Design a role model for an enterprise case-management multi-agent system.

Requirements:

  • complaint intake;
  • evidence search;
  • risk analysis;
  • policy mapping;
  • missing evidence detection;
  • decision package drafting;
  • high-risk human approval;
  • external notice sending;
  • full audit trail.

Deliverables:

  1. role inventory;
  2. role charter for each agent;
  3. responsibility matrix;
  4. decision rights matrix;
  5. tool grants;
  6. output contracts;
  7. escalation conditions;
  8. conflict model;
  9. role evaluation criteria;
  10. anti-pattern review.

29. What Top 1% Engineers Pay Attention To

Top engineers ask:

  • Why does this role exist?
  • What output does it own?
  • What authority does it have?
  • What tools does it really need?
  • What can it never do?
  • What happens when it is uncertain?
  • What happens when it conflicts with another role?
  • Who owns its prompt/config?
  • How is it evaluated?
  • How does it fail safely?
  • Can we remove this agent and simplify the system?
  • Does this role map to a real bounded context?
  • Does this role improve correctness or just make the demo look agentic?
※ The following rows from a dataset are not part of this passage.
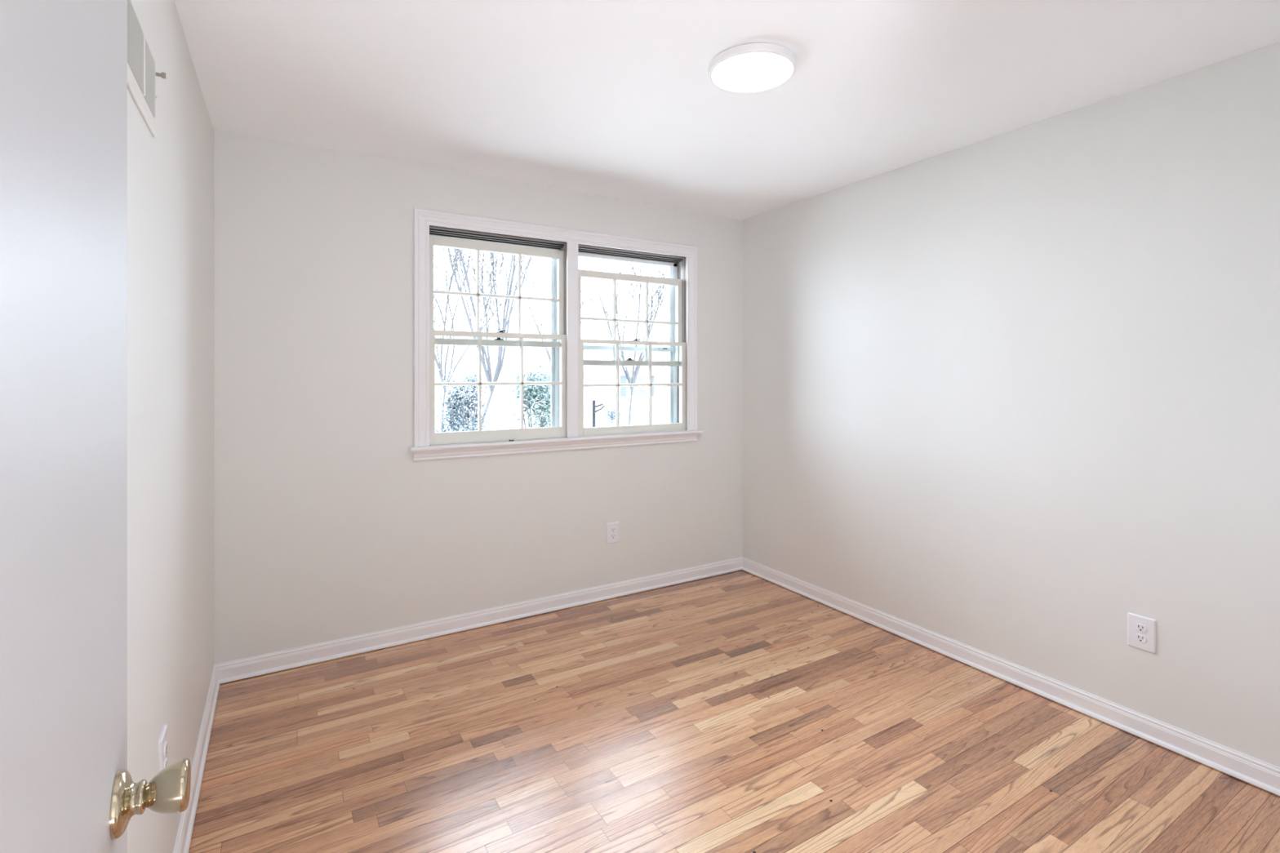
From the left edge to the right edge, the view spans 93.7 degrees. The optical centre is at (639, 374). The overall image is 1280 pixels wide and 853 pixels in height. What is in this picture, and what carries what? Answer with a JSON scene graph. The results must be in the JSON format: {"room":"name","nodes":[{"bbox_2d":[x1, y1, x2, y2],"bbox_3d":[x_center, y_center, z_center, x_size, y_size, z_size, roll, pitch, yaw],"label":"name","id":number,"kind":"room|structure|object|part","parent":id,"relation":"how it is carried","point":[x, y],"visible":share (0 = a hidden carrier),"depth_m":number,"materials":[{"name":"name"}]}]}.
{"room":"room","nodes":[
{"label":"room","id":0,"kind":"room"},
{"bbox_2d":[127,0,214,852],"bbox_3d":[-0.794,0.161,0.718,0.140,2.500,4.400,0,0,-31],"label":"wall","id":1,"kind":"structure","parent":0,"point":[171,175],"depth_m":1.53,"materials":[{"name":"beige paint"}]},
{"bbox_2d":[127,0,165,137],"bbox_3d":[-0.987,-0.620,1.197,0.024,0.180,0.356,0,0,-31],"label":"air vent","id":2,"kind":"object","parent":1,"relation":"in","point":[142,73],"visible":0.84,"depth_m":1.19,"materials":[{"name":"metal"}]},
{"bbox_3d":[-1.072,-0.669,1.342,0.020,0.013,0.004,0,0,-31],"label":"damper lever","id":3,"kind":"part","parent":2,"relation":"part of","materials":[{"name":"metal"}]},
{"bbox_2d":[158,724,167,772],"bbox_3d":[-1.141,0.921,1.439,0.010,0.125,0.086,0,0,-31],"label":"wall outlet","id":4,"kind":"object","parent":1,"relation":"attached to","point":[162,743],"visible":0.74,"depth_m":1.42,"materials":[{"name":"white plastic"}]},
{"bbox_2d":[164,758,167,768],"bbox_3d":[-1.139,0.941,1.441,0.004,0.028,0.034,0,0,-31],"label":"receptacle","id":5,"kind":"object","parent":4,"relation":"attached to","point":[165,759],"depth_m":1.44,"materials":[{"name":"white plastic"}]},
{"bbox_2d":[164,742,167,758],"bbox_3d":[-1.139,0.901,1.441,0.004,0.028,0.034,0,0,-31],"label":"receptacle","id":6,"kind":"object","parent":4,"relation":"attached to","point":[165,743],"depth_m":1.44,"materials":[{"name":"white plastic"}]},
{"bbox_2d":[173,664,220,852],"bbox_3d":[-1.060,1.316,1.317,0.022,0.082,3.100,0,0,-31],"label":"baseboard","id":7,"kind":"structure","parent":1,"relation":"attached to","point":[184,837],"depth_m":2.00,"materials":[{"name":"white wood"}]},
{"bbox_2d":[214,128,742,664],"bbox_3d":[-0.629,0.166,3.504,3.260,2.490,0.200,0,0,-31],"label":"wall","id":8,"kind":"structure","parent":0,"point":[328,527],"depth_m":2.98,"materials":[{"name":"beige paint"}]},
{"bbox_2d":[215,556,742,684],"bbox_3d":[-0.572,1.316,3.408,3.020,0.082,0.022,0,0,-31],"label":"baseboard","id":9,"kind":"structure","parent":8,"relation":"attached to","point":[238,669],"depth_m":3.15,"materials":[{"name":"white wood"}]},
{"bbox_2d":[429,225,566,444],"bbox_3d":[-0.796,-0.204,3.376,0.792,1.161,0.142,0,0,-31],"label":"window","id":10,"kind":"structure","parent":8,"relation":"in","point":[442,237],"depth_m":3.37,"materials":[{"name":"white wood"}]},
{"bbox_3d":[-0.796,-0.446,3.375,0.784,0.574,0.032,0,0,-31],"label":"sash","id":11,"kind":"part","parent":10,"relation":"part of","materials":[{"name":"white wood"}]},
{"bbox_3d":[-0.774,0.069,3.339,0.784,0.601,0.032,0,0,-31],"label":"sash","id":12,"kind":"part","parent":10,"relation":"part of","materials":[{"name":"white wood"}]},
{"bbox_2d":[413,208,697,447],"bbox_3d":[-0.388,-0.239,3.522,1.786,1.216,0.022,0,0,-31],"label":"trim","id":13,"kind":"structure","parent":8,"relation":"attached to","point":[423,218],"depth_m":3.40,"materials":[{"name":"white wood"}]},
{"bbox_2d":[408,430,702,461],"bbox_3d":[-0.388,0.406,3.522,1.828,0.074,0.078,0,0,-31],"label":"window sill","id":14,"kind":"structure","parent":8,"relation":"attached to","point":[430,452],"depth_m":3.41,"materials":[{"name":"white wood"}]},
{"bbox_2d":[606,521,618,543],"bbox_3d":[-0.165,0.967,3.661,0.086,0.125,0.010,0,0,-31],"label":"wall outlet","id":15,"kind":"object","parent":8,"relation":"attached to","point":[612,528],"visible":1,"depth_m":3.66,"materials":[{"name":"white plastic"}]},
{"bbox_2d":[610,533,615,538],"bbox_3d":[-0.163,0.987,3.658,0.034,0.028,0.004,0,0,-31],"label":"receptacle","id":16,"kind":"object","parent":15,"relation":"attached to","point":[612,535],"depth_m":3.66,"materials":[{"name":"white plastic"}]},
{"bbox_2d":[610,527,615,532],"bbox_3d":[-0.163,0.947,3.658,0.034,0.028,0.004,0,0,-31],"label":"receptacle","id":17,"kind":"object","parent":15,"relation":"attached to","point":[612,529],"depth_m":3.66,"materials":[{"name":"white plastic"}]},
{"bbox_2d":[577,244,685,436],"bbox_3d":[-0.064,-0.204,3.818,0.798,1.161,0.142,0,0,-31],"label":"window","id":18,"kind":"structure","parent":8,"relation":"in","point":[677,349],"depth_m":3.83,"materials":[{"name":"white wood"}]},
{"bbox_3d":[-0.064,-0.344,3.817,0.790,0.579,0.032,0,0,-31],"label":"sash","id":19,"kind":"part","parent":18,"relation":"part of","materials":[{"name":"white wood"}]},
{"bbox_3d":[-0.042,0.082,3.781,0.790,0.586,0.032,0,0,-31],"label":"sash","id":20,"kind":"part","parent":18,"relation":"part of","materials":[{"name":"white wood"}]},
{"bbox_2d":[666,266,669,423],"bbox_3d":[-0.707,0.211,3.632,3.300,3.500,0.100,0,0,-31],"label":"window frame","id":21,"kind":"structure","parent":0,"point":[668,268],"depth_m":4.22,"materials":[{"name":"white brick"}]},
{"bbox_2d":[173,0,1279,220],"bbox_3d":[0.530,-1.139,1.563,3.280,0.120,4.720,0,0,-31],"label":"ceiling","id":22,"kind":"structure","parent":0,"point":[616,99],"depth_m":2.19,"materials":[{"name":"white paint"}]},
{"bbox_2d":[708,42,795,93],"bbox_3d":[0.391,-1.063,2.096,0.300,0.030,0.300,0,0,-31],"label":"ceiling light","id":23,"kind":"object","parent":22,"relation":"in","point":[757,67],"visible":1,"depth_m":2.06,"materials":[{"name":"white plastic"}]},
{"bbox_2d":[188,569,1279,852],"bbox_3d":[0.568,1.391,1.499,3.280,0.061,4.570,0,0,-31],"label":"floor","id":24,"kind":"structure","parent":0,"point":[741,711],"depth_m":2.15,"materials":[{"name":"brown wood"}]},
{"bbox_2d":[742,41,1279,768],"bbox_3d":[1.903,0.166,2.345,0.120,2.490,4.400,0,0,-31],"label":"wall","id":25,"kind":"structure","parent":0,"point":[1013,396],"depth_m":2.50,"materials":[{"name":"beige paint"}]},
{"bbox_2d":[742,556,1279,795],"bbox_3d":[1.506,1.316,2.865,0.022,0.082,3.100,0,0,-31],"label":"baseboard","id":26,"kind":"structure","parent":25,"relation":"attached to","point":[1260,774],"depth_m":2.49,"materials":[{"name":"white wood"}]},
{"bbox_2d":[1127,612,1155,653],"bbox_3d":[1.882,0.971,2.254,0.010,0.125,0.086,0,0,-31],"label":"wall outlet","id":27,"kind":"object","parent":25,"relation":"attached to","point":[1141,630],"visible":1,"depth_m":2.25,"materials":[{"name":"white plastic"}]},
{"bbox_2d":[1135,633,1146,643],"bbox_3d":[1.879,0.991,2.252,0.004,0.028,0.034,0,0,-31],"label":"receptacle","id":28,"kind":"object","parent":27,"relation":"attached to","point":[1140,637],"depth_m":2.25,"materials":[{"name":"white plastic"}]},
{"bbox_2d":[1135,622,1146,632],"bbox_3d":[1.879,0.951,2.252,0.004,0.028,0.034,0,0,-31],"label":"receptacle","id":29,"kind":"object","parent":27,"relation":"attached to","point":[1140,627],"depth_m":2.25,"materials":[{"name":"white plastic"}]},
{"bbox_3d":[1.053,0.141,0.714,3.020,2.440,0.115,0,0,-31],"label":"wall","id":30,"kind":"structure","parent":0,"visible":0},
{"bbox_2d":[0,0,191,852],"bbox_3d":[-0.372,0.338,0.379,0.097,2.023,0.758,0,0,-33],"label":"door","id":31,"kind":"structure","parent":30,"relation":"in","point":[67,785],"depth_m":0.46,"materials":[{"name":"white wood"}]},
{"bbox_3d":[-0.513,0.451,0.653,0.038,0.051,0.051,0,0,-33],"label":"knob","id":32,"kind":"part","parent":31,"relation":"part of","materials":[{"name":"gold metal"}]},
{"label":"outside","id":33,"kind":"structure","parent":0,"visible":0},
{"bbox_2d":[435,385,666,432],"bbox_3d":[-16.125,2.111,64.987,160.000,0.120,120.900,0,0,-31],"label":"ground","id":34,"kind":"structure","parent":33,"point":[498,424],"depth_m":26.97,"materials":[{"name":"white snow"}]},
{"bbox_2d":[435,353,495,432],"bbox_3d":[-2.791,0.889,9.510,1.188,2.453,1.220,0,0,-31],"label":"evergreen shrub","id":35,"kind":"object","parent":34,"relation":"on","point":[453,411],"visible":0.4,"depth_m":9.46,"materials":[{"name":"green plant"}]},
{"bbox_2d":[438,247,537,423],"bbox_3d":[-3.702,-2.885,14.315,4.720,10.201,4.780,0,0,-9],"label":"bare tree","id":36,"kind":"object","parent":34,"relation":"on","point":[487,371],"visible":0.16,"depth_m":13.89,"materials":[{"name":"grey plant"}]},
{"bbox_2d":[433,247,542,430],"bbox_3d":[-6.076,-2.932,18.876,10.147,10.288,4.545,0,0,9],"label":"bare tree","id":37,"kind":"object","parent":34,"relation":"on","point":[439,363],"visible":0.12,"depth_m":18.70,"materials":[{"name":"grey plant"}]},
{"bbox_2d":[506,351,551,428],"bbox_3d":[-1.497,0.896,8.998,1.171,2.462,1.213,0,0,38],"label":"evergreen shrub","id":38,"kind":"object","parent":34,"relation":"on","point":[531,393],"visible":0.32,"depth_m":8.84,"materials":[{"name":"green plant"}]},
{"bbox_2d":[486,252,628,364],"bbox_3d":[-4.613,-4.347,26.386,6.998,13.121,7.880,0,0,16],"label":"bare tree","id":39,"kind":"object","parent":34,"relation":"on","point":[531,271],"visible":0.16,"depth_m":26.91,"materials":[{"name":"grey plant"}]},
{"bbox_2d":[481,337,666,419],"bbox_3d":[-0.867,0.191,32.820,15.200,4.240,8.900,0,0,-17],"label":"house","id":40,"kind":"structure","parent":34,"relation":"on","point":[501,397],"depth_m":29.52,"materials":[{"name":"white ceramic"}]},
{"bbox_2d":[516,375,519,396],"bbox_3d":[-5.645,0.586,28.216,0.320,1.050,0.050,0,0,-17],"label":"shutter","id":41,"kind":"object","parent":40,"relation":"hanging from","point":[517,379],"depth_m":28.17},
{"bbox_2d":[620,375,626,396],"bbox_3d":[-0.818,0.586,29.701,0.320,1.050,0.050,0,0,-17],"label":"shutter","id":42,"kind":"object","parent":40,"relation":"hanging from","point":[623,378],"depth_m":29.67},
{"bbox_3d":[-0.123,0.586,29.891,0.840,0.890,0.015,0,0,-17],"label":"pane","id":43,"kind":"part","parent":40,"relation":"part of","materials":[{"name":"glass"}]},
{"bbox_2d":[652,375,654,396],"bbox_3d":[0.558,0.586,30.125,0.320,1.050,0.050,0,0,-17],"label":"shutter","id":44,"kind":"object","parent":40,"relation":"hanging from","point":[653,376],"depth_m":30.14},
{"bbox_2d":[592,400,604,426],"bbox_3d":[-0.757,1.351,11.010,0.232,1.760,0.056,0,0,-6],"label":"post","id":45,"kind":"object","parent":34,"relation":"on","point":[594,411],"visible":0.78,"depth_m":10.98,"materials":[{"name":"grey metal"}]},
{"bbox_2d":[595,400,627,423],"bbox_3d":[-1.236,1.624,26.033,1.440,0.955,1.137,0,0,5],"label":"shrub","id":46,"kind":"object","parent":34,"relation":"on","point":[611,415],"visible":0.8,"depth_m":25.90,"materials":[{"name":"white plant"}]},
{"bbox_2d":[577,256,666,425],"bbox_3d":[-0.487,-1.682,17.053,4.566,7.789,4.452,0,0,-44],"label":"bare tree","id":47,"kind":"object","parent":34,"relation":"on","point":[634,372],"visible":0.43,"depth_m":16.97,"materials":[{"name":"grey plant"}]},
{"bbox_2d":[645,265,666,326],"bbox_3d":[2.736,-2.499,25.116,5.356,9.425,4.601,0,0,-31],"label":"bare tree","id":48,"kind":"object","parent":34,"relation":"on","point":[664,304],"visible":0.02,"depth_m":24.81,"materials":[{"name":"grey plant"}]}
]}
They avoid both extremes: one giant magical agent and dozens of decorative agents.


30. Summary

In this part, we covered:

  • role vs responsibility vs authority;
  • agent role charters;
  • bounded context thinking;
  • decision rights;
  • RACI-style modeling;
  • capability scope;
  • tool assignment;
  • output ownership;
  • supervisor and specialist responsibilities;
  • critic/reviewer/verifier/judge distinction;
  • escalation and conflict modeling;
  • accountability;
  • role registry;
  • role evaluation;
  • enforcement case role model;
  • anti-patterns;
  • production checklist.

The key principle:

An agent role is a production responsibility boundary, not a personality prompt.

The next part focuses on one of the most famous and overused collaboration patterns: Planner–Executor–Critic.


References

  • Enterprise architecture responsibility assignment patterns such as RACI.
  • Domain-driven design bounded context thinking.
  • Least privilege and separation-of-duty principles.
  • Multi-agent orchestration patterns used in modern agent frameworks.